Problem: Examine the material below. Gather every line in which the string "bedroom" appears.

Records shown:
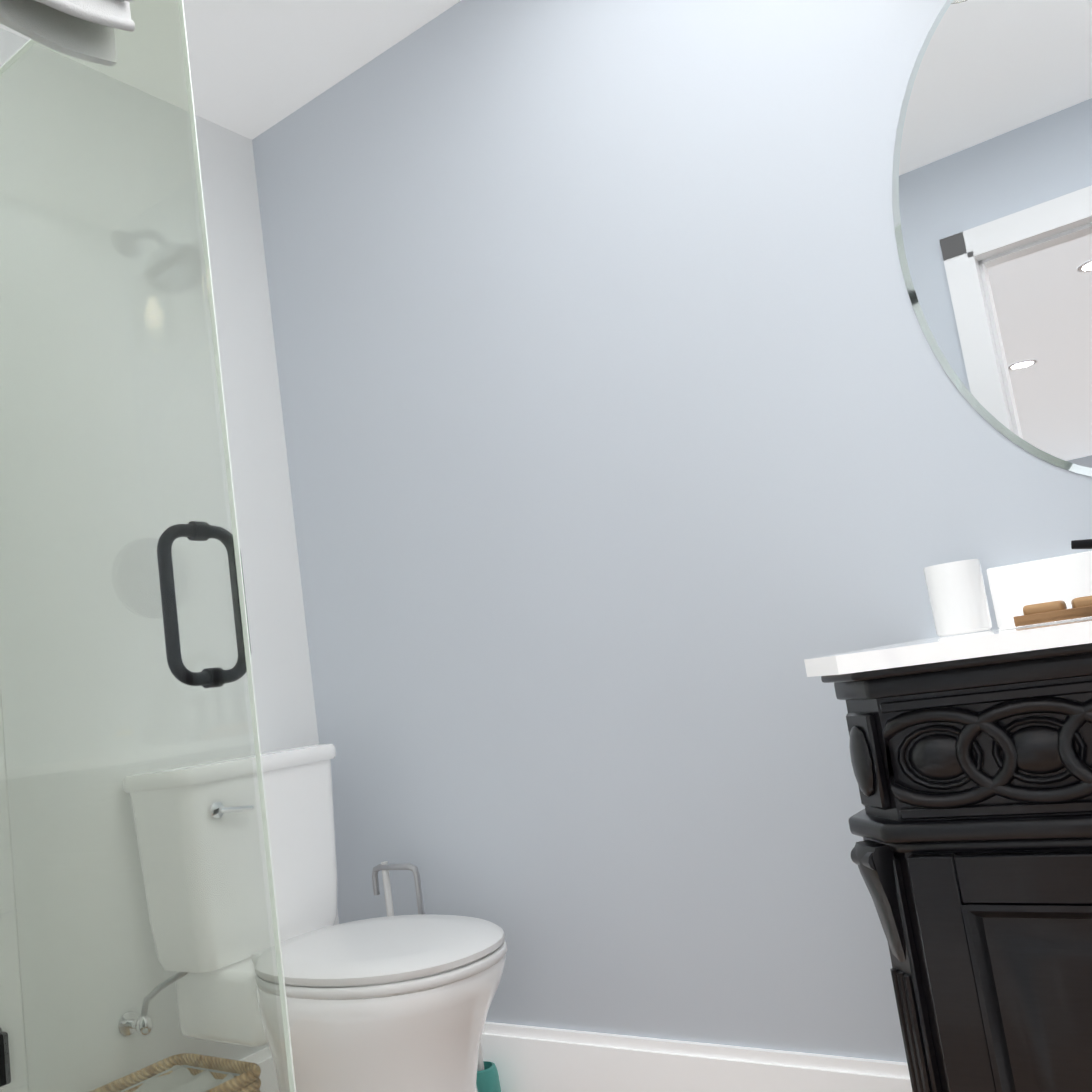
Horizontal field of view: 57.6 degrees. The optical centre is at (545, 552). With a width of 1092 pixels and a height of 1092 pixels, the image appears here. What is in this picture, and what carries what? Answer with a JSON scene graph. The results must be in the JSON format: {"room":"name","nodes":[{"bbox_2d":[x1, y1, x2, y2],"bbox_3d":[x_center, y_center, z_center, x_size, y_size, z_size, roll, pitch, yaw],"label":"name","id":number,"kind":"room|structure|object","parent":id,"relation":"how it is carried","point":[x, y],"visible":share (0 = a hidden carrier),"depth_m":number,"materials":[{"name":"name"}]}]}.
{"room":"bathroom","nodes":[
{"label":"bathroom","id":0,"kind":"room"},
{"bbox_2d":[0,28,339,1091],"bbox_3d":[-0.890,0.078,2.233,0.120,2.420,0.730,-13,-9,34],"label":"wall","id":1,"kind":"structure","parent":0,"point":[282,677],"depth_m":2.17,"materials":[{"name":"paint"}]},
{"bbox_2d":[0,620,33,1091],"bbox_3d":[-1.436,0.053,1.456,0.126,2.420,1.170,-13,-9,34],"label":"shower wall tile","id":2,"kind":"structure","parent":1,"relation":"attached to","point":[9,962],"depth_m":1.78,"materials":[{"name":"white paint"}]},
{"bbox_2d":[238,1047,277,1091],"bbox_3d":[-0.675,1.166,2.051,0.016,0.175,0.725,-13,-9,34],"label":"baseboard","id":3,"kind":"structure","parent":1,"relation":"attached to","point":[271,1076],"depth_m":2.15,"materials":[{"name":"white paint"}]},
{"bbox_2d":[0,0,460,139],"bbox_3d":[-2.466,-1.572,-2.318,5.840,0.080,10.340,-13,-9,34],"label":"ceiling","id":4,"kind":"structure","parent":0,"point":[258,67],"depth_m":2.32,"materials":[{"name":"paint"}]},
{"bbox_2d":[252,0,1091,1062],"bbox_3d":[0.328,-0.139,1.924,2.510,2.420,0.120,-13,-9,34],"label":"wall","id":5,"kind":"structure","parent":0,"point":[621,447],"depth_m":1.97,"materials":[{"name":"paint"}]},
{"bbox_2d":[481,1022,911,1091],"bbox_3d":[0.127,1.037,1.946,1.475,0.175,0.016,-13,-9,34],"label":"baseboard","id":6,"kind":"structure","parent":5,"relation":"attached to","point":[523,1058],"depth_m":1.88,"materials":[{"name":"white paint"}]},
{"bbox_2d":[892,0,1091,476],"bbox_3d":[0.842,-0.556,1.494,0.620,0.910,0.006,-13,-9,34],"label":"wall mirror","id":7,"kind":"object","parent":5,"relation":"attached to","point":[992,187],"visible":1,"depth_m":1.57,"materials":[{"name":"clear mirror"}]},
{"bbox_3d":[-2.113,0.866,-2.642,5.600,0.050,10.100,-13,-9,34],"label":"floor","id":8,"kind":"structure","parent":0,"visible":0},
{"bbox_2d":[90,1053,260,1091],"bbox_3d":[-0.669,1.079,1.756,0.269,0.263,0.269,-13,-9,34],"label":"basket","id":9,"kind":"object","parent":8,"relation":"on","point":[216,1068],"depth_m":1.85,"materials":[{"name":"wicker"}]},
{"bbox_2d":[117,743,506,1091],"bbox_3d":[-0.412,0.785,1.903,0.750,0.812,0.443,-13,-9,34],"label":"toilet","id":10,"kind":"object","parent":8,"relation":"on","point":[400,1003],"visible":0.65,"depth_m":1.89,"materials":[{"name":"white ceramic"}]},
{"bbox_2d":[372,861,424,915],"bbox_3d":[-0.280,0.942,2.155,0.193,0.529,0.112,-13,-9,34],"label":"stand","id":11,"kind":"object","parent":8,"relation":"on","point":[385,867],"visible":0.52,"depth_m":2.21,"materials":[{"name":"silver metal"}]},
{"bbox_2d":[476,1040,500,1091],"bbox_3d":[-0.147,0.987,2.072,0.074,0.382,0.074,-13,-9,34],"label":"toilet brush","id":12,"kind":"object","parent":8,"relation":"on","point":[487,1079],"visible":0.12,"depth_m":2.04,"materials":[{"name":"teal plastic"}]},
{"bbox_2d":[804,539,1091,1091],"bbox_3d":[0.804,0.371,1.128,0.799,1.076,0.600,-13,-9,34],"label":"bathroom vanity","id":13,"kind":"object","parent":8,"relation":"on","point":[971,822],"visible":1,"depth_m":1.05,"materials":[{"name":"black wood"}]},
{"bbox_2d":[923,559,991,636],"bbox_3d":[0.632,0.070,1.524,0.082,0.108,0.082,-13,-9,34],"label":"cup","id":14,"kind":"object","parent":13,"relation":"on","point":[957,597],"visible":1,"depth_m":1.49,"materials":[{"name":"white ceramic"}]},
{"bbox_2d":[1013,596,1091,626],"bbox_3d":[0.714,0.077,1.355,0.130,0.027,0.075,-13,-9,34],"label":"soap tray","id":15,"kind":"object","parent":13,"relation":"on","point":[1045,612],"visible":1,"depth_m":1.34,"materials":[{"name":"brown wood"}]},
{"bbox_3d":[-0.829,1.089,1.085,0.885,0.120,1.023,-13,-9,34],"label":"sill","id":16,"kind":"structure","parent":0,"visible":0},
{"bbox_2d":[0,0,295,1091],"bbox_3d":[-1.003,0.066,1.237,0.824,1.972,1.012,-13,-9,34],"label":"glass","id":17,"kind":"object","parent":16,"relation":"on","point":[198,532],"visible":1,"depth_m":1.47,"materials":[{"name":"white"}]},
{"bbox_2d":[0,0,134,66],"bbox_3d":[-0.682,-0.840,1.291,0.092,0.330,0.261,-13,-9,34],"label":"hanging towel","id":18,"kind":"object","parent":17,"relation":"hanging from","point":[113,14],"visible":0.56,"depth_m":1.32,"materials":[{"name":"white fabric"}]}
]}

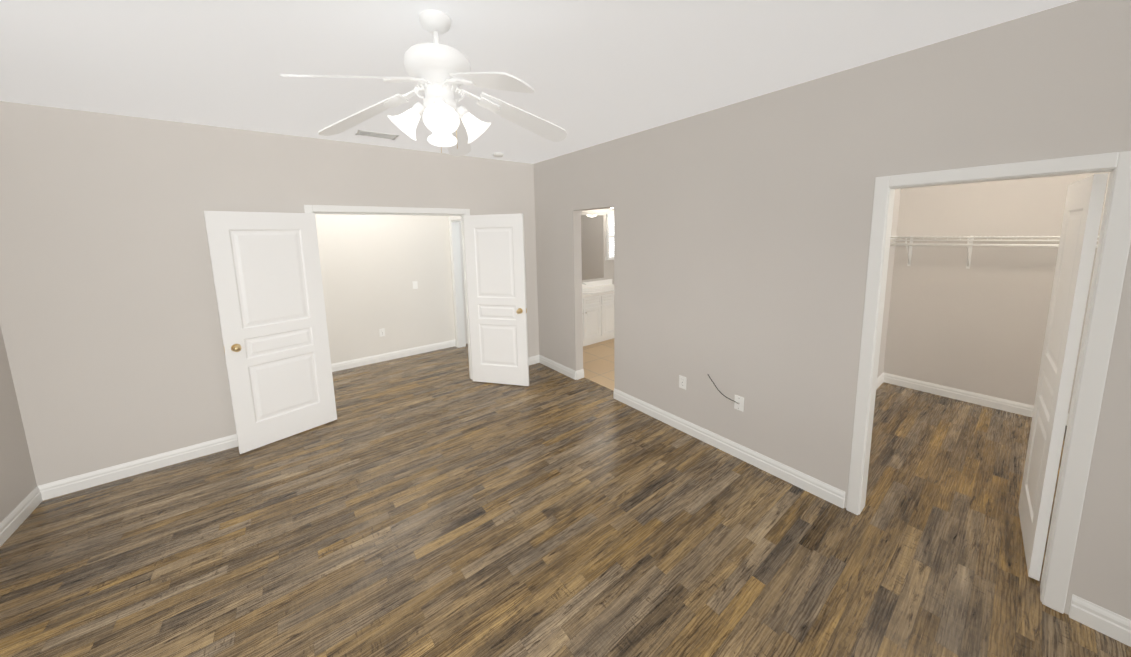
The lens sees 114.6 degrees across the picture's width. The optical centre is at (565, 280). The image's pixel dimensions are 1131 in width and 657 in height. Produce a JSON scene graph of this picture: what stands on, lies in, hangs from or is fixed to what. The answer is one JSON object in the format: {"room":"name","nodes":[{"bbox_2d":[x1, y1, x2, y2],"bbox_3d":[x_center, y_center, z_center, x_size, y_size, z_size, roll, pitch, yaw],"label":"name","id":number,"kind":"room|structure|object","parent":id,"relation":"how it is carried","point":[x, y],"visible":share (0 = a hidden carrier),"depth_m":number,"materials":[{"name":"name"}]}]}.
{"room":"empty bedroom","nodes":[
{"label":"empty bedroom","id":0,"kind":"room"},
{"bbox_2d":[0,326,36,522],"bbox_3d":[-2.264,0.447,0.374,0.120,2.740,5.110,-7,9,-37],"label":"wall","id":1,"kind":"structure","parent":0,"point":[18,485],"depth_m":2.41,"materials":[{"name":"beige paint"}]},
{"bbox_2d":[0,484,46,546],"bbox_3d":[-2.184,1.743,0.586,0.016,0.112,5.110,-7,9,-37],"label":"baseboard","id":2,"kind":"structure","parent":1,"relation":"attached to","point":[8,526],"depth_m":2.39,"materials":[{"name":"white paint"}]},
{"bbox_2d":[0,101,538,485],"bbox_3d":[-2.174,0.006,3.723,4.400,2.740,0.120,-7,9,-37],"label":"wall","id":3,"kind":"structure","parent":0,"point":[110,325],"depth_m":2.79,"materials":[{"name":"beige paint"}]},
{"bbox_2d":[44,434,237,498],"bbox_3d":[-3.058,1.430,3.110,1.688,0.112,0.016,-7,9,-37],"label":"baseboard","id":4,"kind":"structure","parent":3,"relation":"attached to","point":[98,477],"depth_m":2.86,"materials":[{"name":"white paint"}]},
{"bbox_2d":[204,211,336,453],"bbox_3d":[-2.546,0.422,3.224,0.728,2.035,0.252,-7,9,-37],"label":"door","id":5,"kind":"structure","parent":3,"relation":"in","point":[266,270],"depth_m":3.19,"materials":[{"name":"white paint"}]},
{"bbox_2d":[304,205,472,379],"bbox_3d":[-1.804,0.266,4.041,1.614,2.127,0.152,-7,9,-37],"label":"door frame","id":6,"kind":"structure","parent":3,"relation":"attached to","point":[351,210],"depth_m":3.95,"materials":[{"name":"white paint"}]},
{"bbox_2d":[463,213,528,385],"bbox_3d":[-0.810,0.242,4.328,0.498,2.035,0.611,-7,9,-37],"label":"door","id":7,"kind":"structure","parent":3,"relation":"in","point":[495,265],"depth_m":4.30,"materials":[{"name":"white paint"}]},
{"bbox_2d":[529,355,539,364],"bbox_3d":[-0.729,1.148,4.893,0.918,0.112,0.016,-7,9,-37],"label":"baseboard","id":8,"kind":"structure","parent":3,"relation":"attached to","point":[534,359],"depth_m":5.11,"materials":[{"name":"white paint"}]},
{"bbox_2d":[315,214,467,363],"bbox_3d":[-1.670,-0.312,6.064,6.590,2.740,0.120,-7,9,-37],"label":"wall","id":9,"kind":"structure","parent":0,"point":[373,267],"depth_m":5.28,"materials":[{"name":"beige paint"}]},
{"bbox_2d":[379,328,384,336],"bbox_3d":[-2.683,0.756,5.317,0.072,0.116,0.007,-7,9,-37],"label":"outlet","id":10,"kind":"object","parent":9,"relation":"attached to","point":[382,332],"visible":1,"depth_m":5.31,"materials":[{"name":"white plastic"}]},
{"bbox_2d":[331,339,455,371],"bbox_3d":[-2.961,1.163,5.132,2.900,0.112,0.030,-7,9,-37],"label":"baseboard","id":11,"kind":"structure","parent":9,"relation":"attached to","point":[344,365],"depth_m":5.39,"materials":[{"name":"white paint"}]},
{"bbox_2d":[412,281,417,288],"bbox_3d":[-2.292,0.063,5.540,0.072,0.116,0.010,-7,9,-37],"label":"light switch","id":12,"kind":"object","parent":9,"relation":"attached to","point":[415,284],"visible":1,"depth_m":5.54,"materials":[{"name":"white plastic"}]},
{"bbox_2d":[448,216,458,347],"bbox_3d":[-1.363,-0.221,5.322,0.120,2.740,1.440,-7,9,-37],"label":"wall","id":13,"kind":"structure","parent":0,"point":[451,277],"depth_m":5.86,"materials":[{"name":"beige paint"}]},
{"bbox_2d":[448,216,465,347],"bbox_3d":[-1.515,0.069,5.554,0.137,2.112,0.824,-7,9,-37],"label":"door frame","id":14,"kind":"structure","parent":13,"relation":"attached to","point":[454,238],"depth_m":5.81,"materials":[{"name":"white paint"}]},
{"bbox_2d":[0,0,1076,163],"bbox_3d":[0.083,-1.377,2.986,7.340,0.100,6.910,-7,9,-37],"label":"ceiling","id":15,"kind":"structure","parent":0,"point":[593,72],"depth_m":1.87,"materials":[{"name":"white paint"}]},
{"bbox_2d":[355,130,398,139],"bbox_3d":[-1.712,-1.327,3.305,0.330,0.008,0.170,-7,9,-37],"label":"ceiling vent","id":16,"kind":"object","parent":15,"relation":"in","point":[375,134],"visible":1,"depth_m":3.29,"materials":[{"name":"white metal"}]},
{"bbox_2d":[280,9,566,155],"bbox_3d":[-0.521,-0.842,1.579,1.166,0.570,1.148,-7,9,-37],"label":"ceiling fan","id":17,"kind":"object","parent":15,"relation":"hanging from","point":[440,74],"visible":1,"depth_m":1.54,"materials":[{"name":"white"}]},
{"bbox_2d":[493,152,503,157],"bbox_3d":[-0.773,-1.446,4.176,0.124,0.038,0.124,-7,9,-37],"label":"smoke detector","id":18,"kind":"object","parent":15,"relation":"attached to","point":[498,154],"visible":1,"depth_m":4.13,"materials":[{"name":"white plastic"}]},
{"bbox_2d":[0,343,1130,656],"bbox_3d":[0.141,1.439,3.355,7.340,0.100,6.910,-7,9,-37],"label":"floor","id":19,"kind":"structure","parent":0,"point":[436,503],"depth_m":2.14,"materials":[{"name":"brown wood"}]},
{"bbox_2d":[581,208,613,283],"bbox_3d":[0.413,-0.404,6.443,2.820,2.740,0.120,-7,9,-37],"label":"wall","id":20,"kind":"structure","parent":0,"point":[608,269],"depth_m":6.57,"materials":[{"name":"paint"}]},
{"bbox_2d":[581,215,603,279],"bbox_3d":[0.179,-0.554,6.163,1.280,1.120,0.006,-7,9,-37],"label":"bathroom mirror","id":21,"kind":"object","parent":20,"relation":"attached to","point":[592,240],"visible":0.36,"depth_m":6.38,"materials":[{"name":"clear glass"}]},
{"bbox_2d":[582,279,611,286],"bbox_3d":[0.242,0.086,6.273,1.570,0.100,0.019,-7,9,-37],"label":"backsplash","id":22,"kind":"structure","parent":20,"relation":"attached to","point":[600,283],"depth_m":6.51,"materials":[{"name":"white stone"}]},
{"bbox_2d":[606,214,613,259],"bbox_3d":[0.956,-0.814,6.711,0.550,0.820,0.050,-7,9,-37],"label":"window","id":23,"kind":"structure","parent":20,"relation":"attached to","point":[609,236],"depth_m":6.60,"materials":[{"name":"white paint"}]},
{"bbox_2d":[583,338,614,390],"bbox_3d":[1.509,1.136,5.049,2.570,0.004,3.690,-7,9,-37],"label":"bathroom tile floor","id":24,"kind":"structure","parent":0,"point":[598,362],"depth_m":5.08,"materials":[{"name":"beige tile"}]},
{"bbox_2d":[582,291,613,346],"bbox_3d":[0.426,0.605,6.115,1.550,0.816,0.586,-7,9,-37],"label":"bathroom vanity","id":25,"kind":"object","parent":24,"relation":"on","point":[598,309],"depth_m":5.87,"materials":[{"name":"white paint"}]},
{"bbox_2d":[582,283,613,298],"bbox_3d":[0.413,0.180,6.065,1.570,0.040,0.572,-7,9,-37],"label":"countertop","id":26,"kind":"structure","parent":25,"relation":"on","point":[609,287],"depth_m":6.04,"materials":[{"name":"white stone"}]},
{"bbox_2d":[533,0,1130,619],"bbox_3d":[1.033,-0.001,3.268,0.120,2.740,5.940,-7,9,-37],"label":"wall","id":27,"kind":"structure","parent":0,"point":[741,244],"depth_m":2.43,"materials":[{"name":"beige paint"}]},
{"bbox_2d":[540,355,579,379],"bbox_3d":[-0.109,1.144,4.828,0.016,0.112,0.796,-7,9,-37],"label":"baseboard","id":28,"kind":"structure","parent":27,"relation":"attached to","point":[571,373],"depth_m":4.76,"materials":[{"name":"white paint"}]},
{"bbox_2d":[679,375,685,389],"bbox_3d":[1.057,0.915,3.277,0.007,0.116,0.072,-7,9,-37],"label":"electrical outlet","id":29,"kind":"object","parent":27,"relation":"attached to","point":[682,382],"visible":1,"depth_m":3.27,"materials":[{"name":"white plastic"}]},
{"bbox_2d":[614,388,844,507],"bbox_3d":[1.169,1.332,3.188,0.016,0.112,2.104,-7,9,-37],"label":"baseboard","id":30,"kind":"structure","parent":27,"relation":"attached to","point":[825,491],"depth_m":2.87,"materials":[{"name":"white paint"}]},
{"bbox_2d":[734,395,743,411],"bbox_3d":[1.368,0.967,2.870,0.017,0.116,0.072,-7,9,-37],"label":"outlet","id":31,"kind":"object","parent":27,"relation":"attached to","point":[739,404],"visible":0.98,"depth_m":2.87,"materials":[{"name":"white plastic"}]},
{"bbox_2d":[707,374,736,402],"bbox_3d":[1.272,0.874,2.947,0.040,0.175,0.259,-7,9,-37],"label":"cord","id":32,"kind":"object","parent":31,"relation":"attached to","point":[718,390],"visible":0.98,"depth_m":2.96,"materials":[{"name":"black plastic"}]},
{"bbox_2d":[846,151,1130,613],"bbox_3d":[2.111,0.476,1.935,0.152,2.097,0.834,-7,9,-37],"label":"trim","id":33,"kind":"structure","parent":27,"relation":"attached to","point":[1113,248],"depth_m":1.66,"materials":[{"name":"white paint"}]},
{"bbox_2d":[1018,173,1107,580],"bbox_3d":[2.636,0.491,1.957,0.695,2.015,0.035,-8,10,-41],"label":"closet door","id":34,"kind":"structure","parent":27,"relation":"in","point":[1078,240],"depth_m":1.83,"materials":[{"name":"white paint"}]},
{"bbox_2d":[1069,594,1130,646],"bbox_3d":[2.537,1.534,1.433,0.016,0.112,0.638,-7,9,-37],"label":"baseboard","id":35,"kind":"structure","parent":27,"relation":"attached to","point":[1100,619],"depth_m":1.62,"materials":[{"name":"white paint"}]},
{"bbox_2d":[877,189,900,377],"bbox_3d":[2.659,-0.050,3.384,2.600,2.740,0.120,-7,9,-37],"label":"wall","id":36,"kind":"structure","parent":0,"point":[889,281],"depth_m":4.07,"materials":[{"name":"beige paint"}]},
{"bbox_2d":[876,372,884,388],"bbox_3d":[2.728,1.259,3.501,2.600,0.112,0.016,-7,9,-37],"label":"baseboard","id":37,"kind":"structure","parent":36,"relation":"attached to","point":[881,378],"depth_m":4.19,"materials":[{"name":"white paint"}]},
{"bbox_2d":[883,172,1109,412],"bbox_3d":[4.313,-0.094,3.464,0.120,2.740,2.010,-7,9,-37],"label":"wall","id":38,"kind":"structure","parent":0,"point":[979,326],"depth_m":3.63,"materials":[{"name":"beige paint"}]},
{"bbox_2d":[885,373,1068,425],"bbox_3d":[4.323,1.220,3.547,0.016,0.112,1.830,-7,9,-37],"label":"baseboard","id":39,"kind":"structure","parent":38,"relation":"attached to","point":[984,400],"depth_m":3.77,"materials":[{"name":"white paint"}]},
{"bbox_2d":[890,236,1098,268],"bbox_3d":[4.171,-0.242,3.261,0.311,0.332,1.888,-7,9,-37],"label":"wire closet shelf","id":40,"kind":"object","parent":38,"relation":"attached to","point":[969,244],"visible":0.71,"depth_m":3.50,"materials":[{"name":"white metal"}]}
]}

Answer box:
{"room":"empty bedroom","nodes":[
{"label":"empty bedroom","id":0,"kind":"room"},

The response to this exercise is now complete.